* [RECORDS SHOWN]
+++++

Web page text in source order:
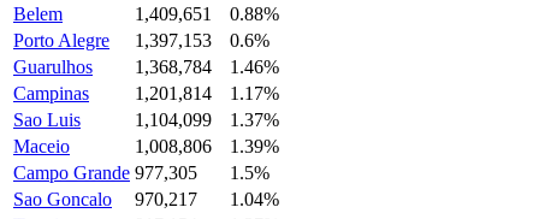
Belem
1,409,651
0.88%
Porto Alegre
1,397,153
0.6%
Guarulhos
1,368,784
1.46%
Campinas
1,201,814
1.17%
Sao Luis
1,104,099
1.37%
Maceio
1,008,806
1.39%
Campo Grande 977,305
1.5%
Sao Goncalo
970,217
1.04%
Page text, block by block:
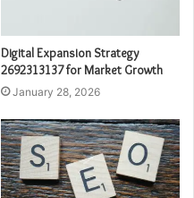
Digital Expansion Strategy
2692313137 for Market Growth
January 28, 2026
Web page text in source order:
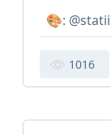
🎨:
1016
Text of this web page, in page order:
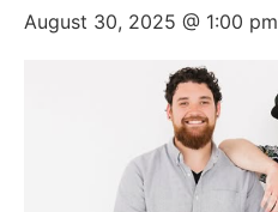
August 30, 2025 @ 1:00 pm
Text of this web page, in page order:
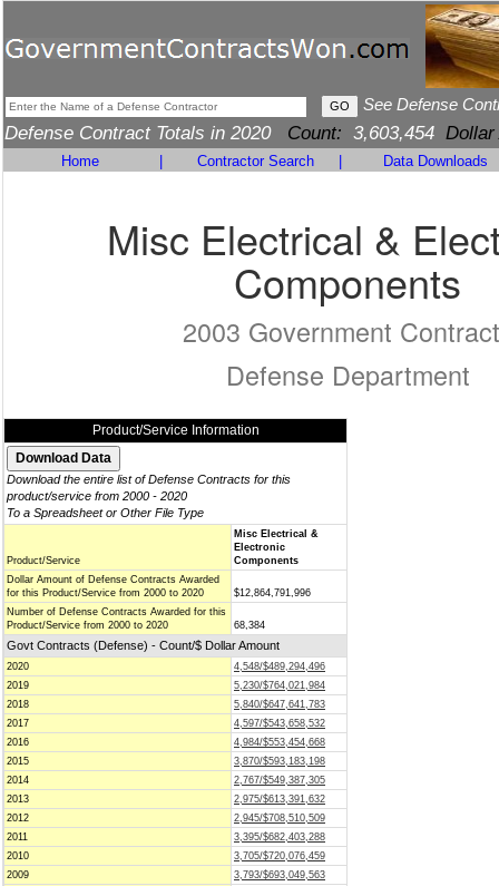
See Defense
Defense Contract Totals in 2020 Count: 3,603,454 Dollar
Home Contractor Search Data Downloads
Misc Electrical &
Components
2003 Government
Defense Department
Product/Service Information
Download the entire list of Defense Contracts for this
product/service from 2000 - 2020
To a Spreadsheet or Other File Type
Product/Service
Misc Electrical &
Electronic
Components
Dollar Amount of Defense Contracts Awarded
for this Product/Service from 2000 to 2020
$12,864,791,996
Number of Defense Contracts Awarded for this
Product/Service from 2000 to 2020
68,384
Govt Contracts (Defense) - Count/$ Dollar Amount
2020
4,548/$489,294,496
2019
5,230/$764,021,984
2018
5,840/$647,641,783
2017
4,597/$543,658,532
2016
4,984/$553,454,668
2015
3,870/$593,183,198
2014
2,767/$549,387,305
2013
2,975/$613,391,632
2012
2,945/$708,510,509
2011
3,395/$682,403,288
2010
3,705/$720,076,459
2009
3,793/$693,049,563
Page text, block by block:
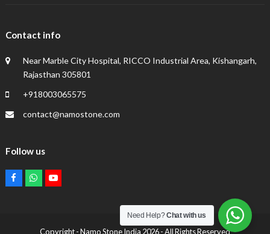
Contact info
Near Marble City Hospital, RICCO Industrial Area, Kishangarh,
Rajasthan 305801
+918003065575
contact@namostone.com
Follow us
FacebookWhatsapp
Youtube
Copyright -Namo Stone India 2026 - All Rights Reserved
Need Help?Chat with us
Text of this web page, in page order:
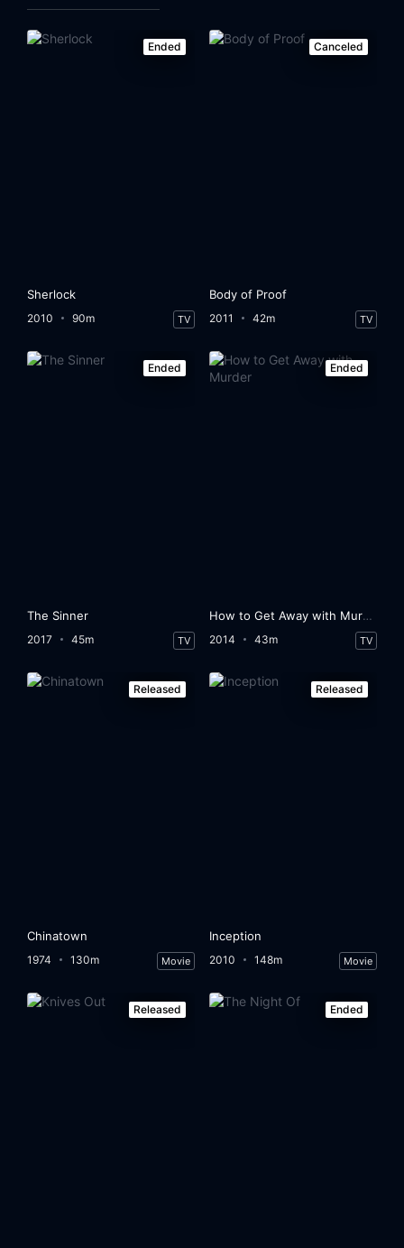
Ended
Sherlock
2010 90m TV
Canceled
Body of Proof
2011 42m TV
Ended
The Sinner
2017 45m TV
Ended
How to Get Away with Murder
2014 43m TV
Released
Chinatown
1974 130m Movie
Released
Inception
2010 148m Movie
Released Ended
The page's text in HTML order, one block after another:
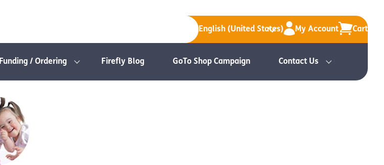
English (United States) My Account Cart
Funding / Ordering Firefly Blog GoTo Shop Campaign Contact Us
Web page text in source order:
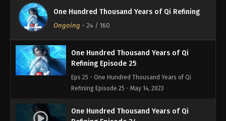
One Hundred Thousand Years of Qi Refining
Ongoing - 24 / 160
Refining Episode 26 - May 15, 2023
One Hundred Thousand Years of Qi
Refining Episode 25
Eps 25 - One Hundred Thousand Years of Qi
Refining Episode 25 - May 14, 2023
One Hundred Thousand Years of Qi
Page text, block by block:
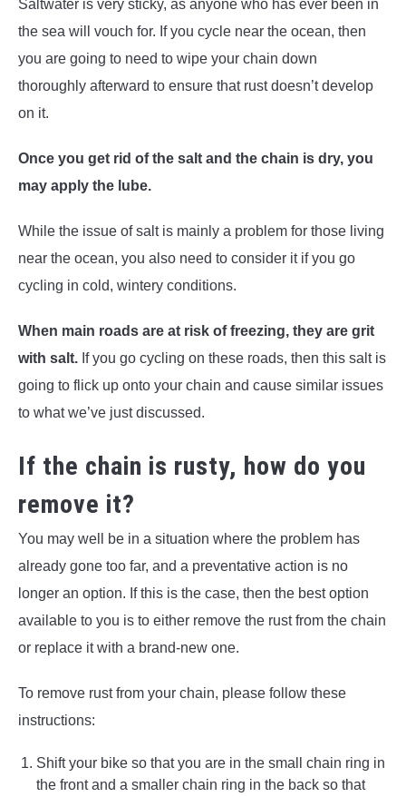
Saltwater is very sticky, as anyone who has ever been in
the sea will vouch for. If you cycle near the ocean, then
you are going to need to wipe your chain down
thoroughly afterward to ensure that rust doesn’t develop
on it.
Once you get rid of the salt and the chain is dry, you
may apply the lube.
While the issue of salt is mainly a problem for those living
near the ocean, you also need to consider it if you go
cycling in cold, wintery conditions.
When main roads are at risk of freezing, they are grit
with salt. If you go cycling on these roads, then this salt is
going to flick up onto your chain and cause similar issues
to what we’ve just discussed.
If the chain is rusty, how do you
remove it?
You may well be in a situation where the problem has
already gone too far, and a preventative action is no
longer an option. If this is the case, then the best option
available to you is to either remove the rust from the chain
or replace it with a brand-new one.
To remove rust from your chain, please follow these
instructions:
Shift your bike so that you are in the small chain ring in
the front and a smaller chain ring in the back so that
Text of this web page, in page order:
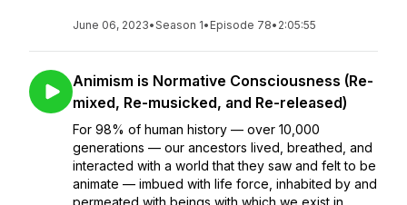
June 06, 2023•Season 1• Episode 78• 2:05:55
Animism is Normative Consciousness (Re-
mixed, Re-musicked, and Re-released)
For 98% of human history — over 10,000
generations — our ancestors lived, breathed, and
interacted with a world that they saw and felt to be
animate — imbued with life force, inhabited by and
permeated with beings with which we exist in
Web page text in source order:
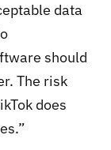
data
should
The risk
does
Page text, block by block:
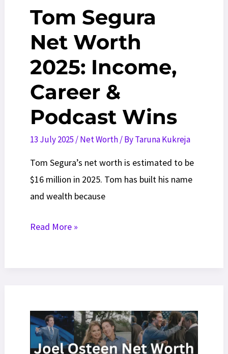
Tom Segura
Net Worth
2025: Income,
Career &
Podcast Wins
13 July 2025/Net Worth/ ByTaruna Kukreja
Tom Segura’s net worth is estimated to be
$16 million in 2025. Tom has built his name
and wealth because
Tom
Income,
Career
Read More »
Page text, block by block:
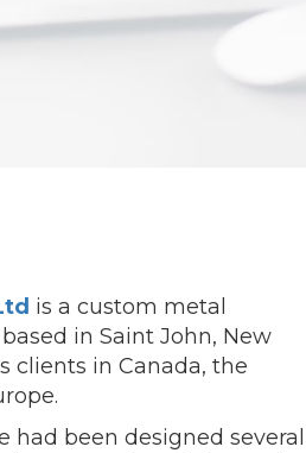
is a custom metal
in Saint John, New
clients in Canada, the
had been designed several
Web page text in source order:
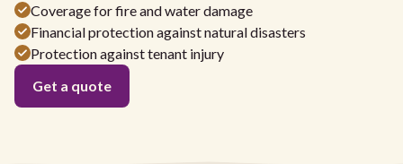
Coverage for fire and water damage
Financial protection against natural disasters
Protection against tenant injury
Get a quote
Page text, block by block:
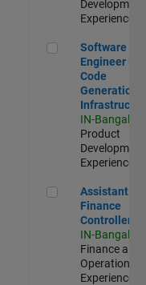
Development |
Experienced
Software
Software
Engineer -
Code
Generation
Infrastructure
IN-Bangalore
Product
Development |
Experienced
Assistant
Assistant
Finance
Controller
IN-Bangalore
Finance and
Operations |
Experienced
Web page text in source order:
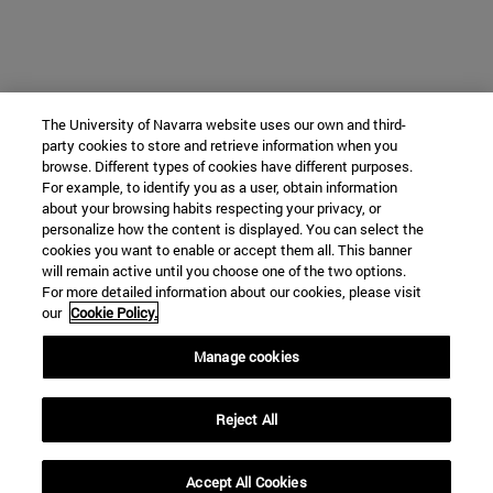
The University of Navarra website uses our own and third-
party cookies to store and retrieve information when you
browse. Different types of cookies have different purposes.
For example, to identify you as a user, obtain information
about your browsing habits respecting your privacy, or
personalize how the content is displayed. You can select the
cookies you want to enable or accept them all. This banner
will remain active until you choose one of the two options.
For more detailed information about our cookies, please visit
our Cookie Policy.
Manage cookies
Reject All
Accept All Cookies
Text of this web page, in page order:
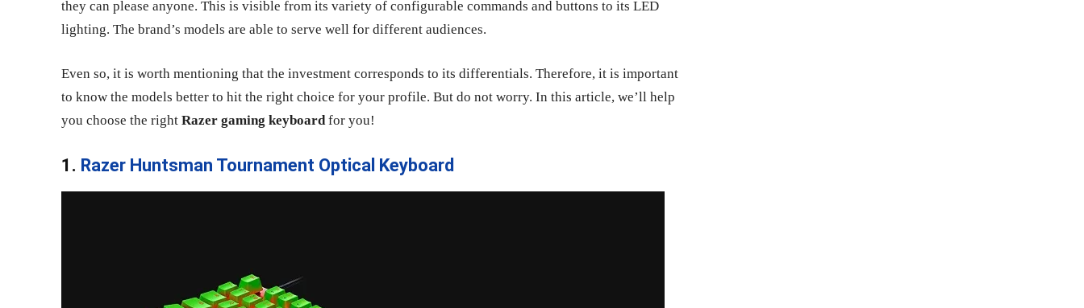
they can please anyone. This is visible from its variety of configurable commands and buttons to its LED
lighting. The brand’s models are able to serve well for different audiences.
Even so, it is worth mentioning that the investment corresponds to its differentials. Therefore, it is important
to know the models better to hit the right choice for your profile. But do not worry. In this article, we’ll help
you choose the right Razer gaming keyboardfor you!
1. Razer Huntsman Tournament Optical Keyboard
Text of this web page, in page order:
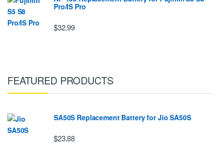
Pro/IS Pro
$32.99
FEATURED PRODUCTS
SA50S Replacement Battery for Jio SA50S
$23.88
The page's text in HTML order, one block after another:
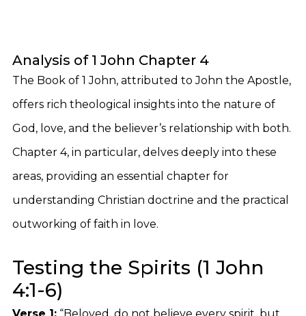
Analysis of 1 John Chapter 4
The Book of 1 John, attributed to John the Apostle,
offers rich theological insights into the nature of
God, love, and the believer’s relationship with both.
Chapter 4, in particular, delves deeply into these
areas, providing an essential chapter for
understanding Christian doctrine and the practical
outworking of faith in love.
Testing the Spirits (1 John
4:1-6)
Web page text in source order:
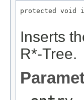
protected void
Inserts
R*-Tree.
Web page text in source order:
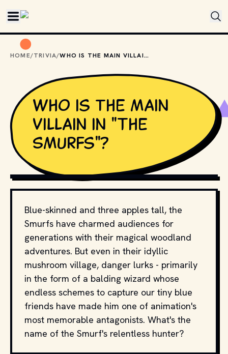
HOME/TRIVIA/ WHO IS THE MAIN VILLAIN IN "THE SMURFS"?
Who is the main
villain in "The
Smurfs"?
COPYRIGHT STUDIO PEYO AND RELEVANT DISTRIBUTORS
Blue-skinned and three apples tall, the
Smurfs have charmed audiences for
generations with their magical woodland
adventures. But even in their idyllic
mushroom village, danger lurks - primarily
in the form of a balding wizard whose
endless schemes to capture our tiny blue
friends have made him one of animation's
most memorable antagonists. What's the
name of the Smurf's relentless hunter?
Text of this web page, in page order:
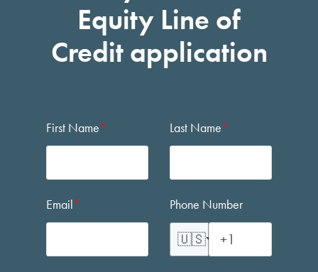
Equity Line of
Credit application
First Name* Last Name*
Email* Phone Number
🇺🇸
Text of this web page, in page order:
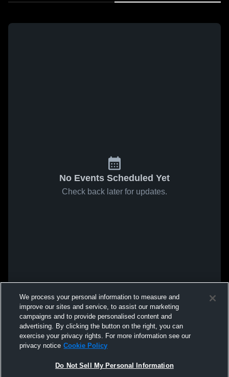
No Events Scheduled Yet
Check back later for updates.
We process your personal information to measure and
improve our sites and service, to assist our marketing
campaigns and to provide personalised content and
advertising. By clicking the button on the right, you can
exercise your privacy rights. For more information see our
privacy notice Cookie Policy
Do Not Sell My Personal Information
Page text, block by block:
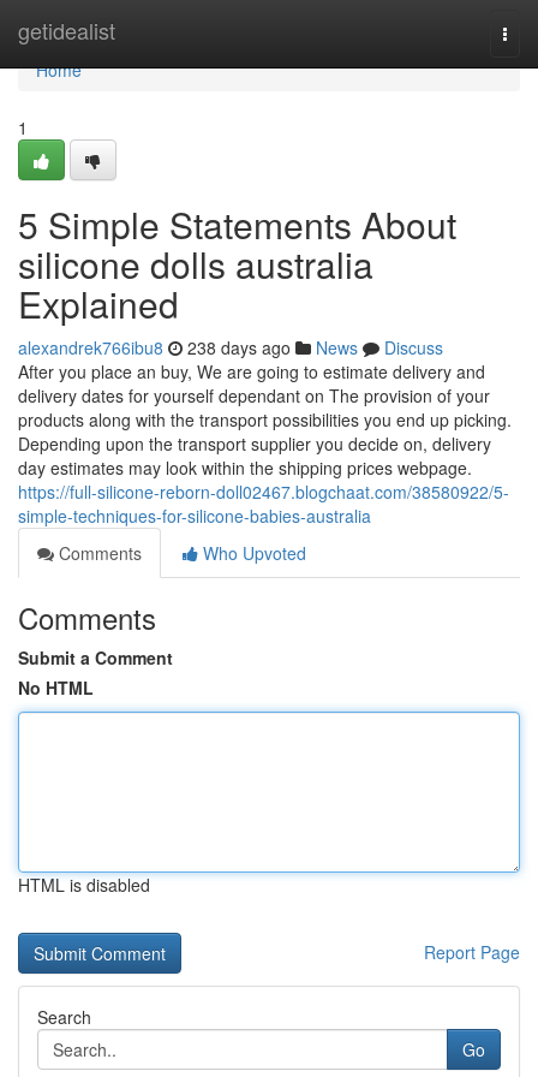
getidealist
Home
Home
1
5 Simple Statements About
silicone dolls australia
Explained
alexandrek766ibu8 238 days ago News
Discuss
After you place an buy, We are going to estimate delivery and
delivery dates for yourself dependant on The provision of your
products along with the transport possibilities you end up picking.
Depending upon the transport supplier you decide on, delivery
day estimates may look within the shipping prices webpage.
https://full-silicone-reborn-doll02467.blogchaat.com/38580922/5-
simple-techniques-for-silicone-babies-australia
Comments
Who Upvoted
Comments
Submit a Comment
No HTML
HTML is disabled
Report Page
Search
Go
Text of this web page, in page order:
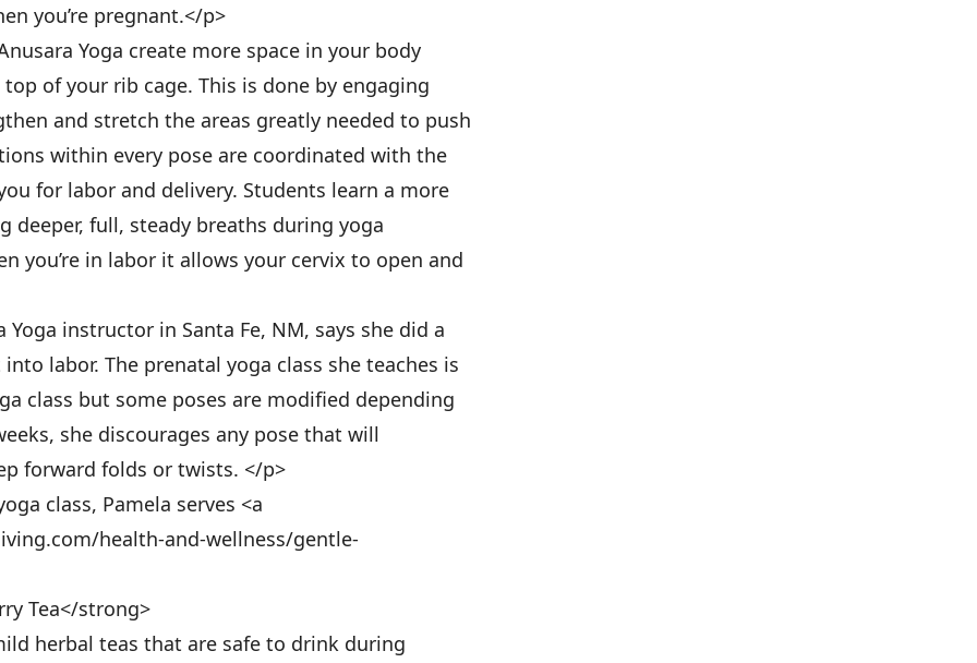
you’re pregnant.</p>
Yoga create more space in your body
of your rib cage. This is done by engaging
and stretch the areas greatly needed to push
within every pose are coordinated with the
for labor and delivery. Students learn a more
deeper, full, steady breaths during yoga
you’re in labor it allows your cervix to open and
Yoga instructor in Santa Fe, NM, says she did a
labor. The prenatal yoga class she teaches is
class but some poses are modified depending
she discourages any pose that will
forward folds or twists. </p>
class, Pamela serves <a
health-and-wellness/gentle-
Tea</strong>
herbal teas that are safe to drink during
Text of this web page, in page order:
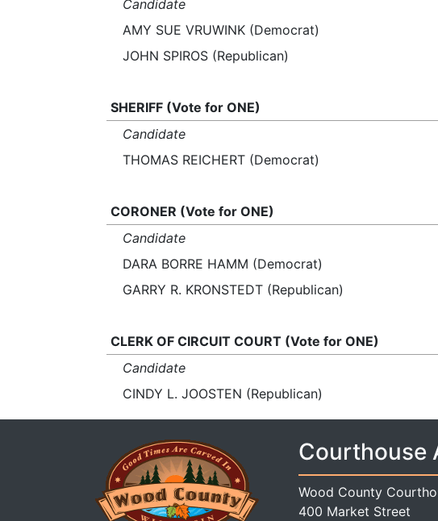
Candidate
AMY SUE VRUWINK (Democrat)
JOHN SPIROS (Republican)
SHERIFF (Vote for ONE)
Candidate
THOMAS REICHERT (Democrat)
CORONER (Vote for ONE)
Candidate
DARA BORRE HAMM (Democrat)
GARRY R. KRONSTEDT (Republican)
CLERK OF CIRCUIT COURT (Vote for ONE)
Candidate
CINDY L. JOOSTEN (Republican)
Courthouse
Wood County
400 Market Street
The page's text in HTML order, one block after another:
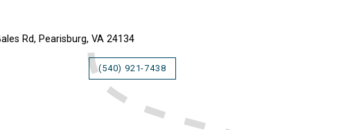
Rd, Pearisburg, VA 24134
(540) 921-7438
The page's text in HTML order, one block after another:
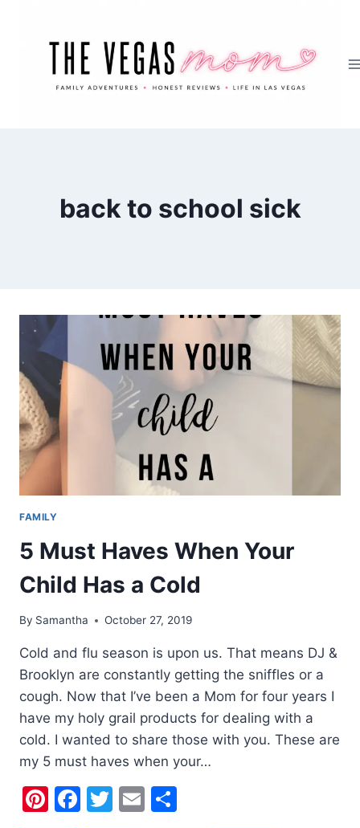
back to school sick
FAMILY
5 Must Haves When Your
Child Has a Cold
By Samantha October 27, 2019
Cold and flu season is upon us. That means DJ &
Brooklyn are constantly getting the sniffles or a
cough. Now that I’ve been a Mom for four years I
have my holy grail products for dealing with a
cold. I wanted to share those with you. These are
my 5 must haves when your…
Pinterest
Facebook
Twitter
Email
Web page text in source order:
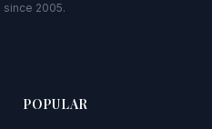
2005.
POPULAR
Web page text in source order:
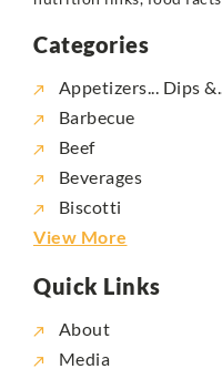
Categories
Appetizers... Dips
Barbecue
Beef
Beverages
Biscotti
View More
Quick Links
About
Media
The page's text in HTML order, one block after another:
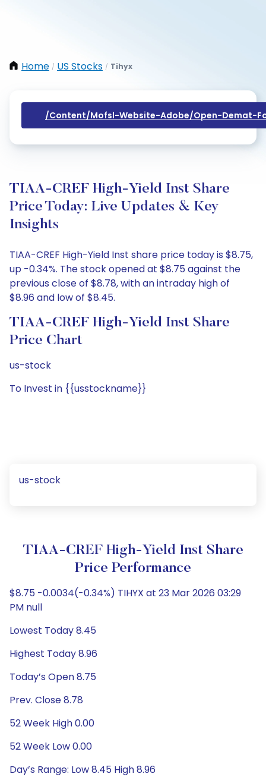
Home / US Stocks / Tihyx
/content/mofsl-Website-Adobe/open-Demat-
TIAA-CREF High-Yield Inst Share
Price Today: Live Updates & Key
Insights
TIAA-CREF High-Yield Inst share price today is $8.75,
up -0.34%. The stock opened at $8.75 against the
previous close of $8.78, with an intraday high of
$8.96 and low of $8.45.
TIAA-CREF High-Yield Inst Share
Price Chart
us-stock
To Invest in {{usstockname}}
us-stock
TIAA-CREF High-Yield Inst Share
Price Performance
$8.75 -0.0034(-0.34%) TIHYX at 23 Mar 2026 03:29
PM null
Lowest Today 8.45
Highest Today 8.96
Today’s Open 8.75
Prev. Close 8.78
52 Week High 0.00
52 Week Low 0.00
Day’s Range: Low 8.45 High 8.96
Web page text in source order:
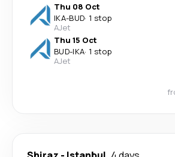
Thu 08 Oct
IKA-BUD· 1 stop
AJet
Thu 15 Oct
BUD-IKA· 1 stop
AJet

+++++

* [WHAT YOU WILL DO] Your task is to repeat exactly the lines from the beginning of the data to the line that contains "See Defense", both ends included, leaving out pictures.

* [ANSWER BOX]
Web page text in source order:
Belem
1,409,651
0.88%
Porto Alegre
1,397,153
0.6%
Guarulhos
1,368,784
1.46%
Campinas
1,201,814
1.17%
Sao Luis
1,104,099
1.37%
Maceio
1,008,806
1.39%
Campo Grande 977,305
1.5%
Sao Goncalo
970,217
1.04%
Page text, block by block:
Digital Expansion Strategy
2692313137 for Market Growth
January 28, 2026
Web page text in source order:
🎨:
1016
Text of this web page, in page order:
August 30, 2025 @ 1:00 pm
Text of this web page, in page order:
See Defense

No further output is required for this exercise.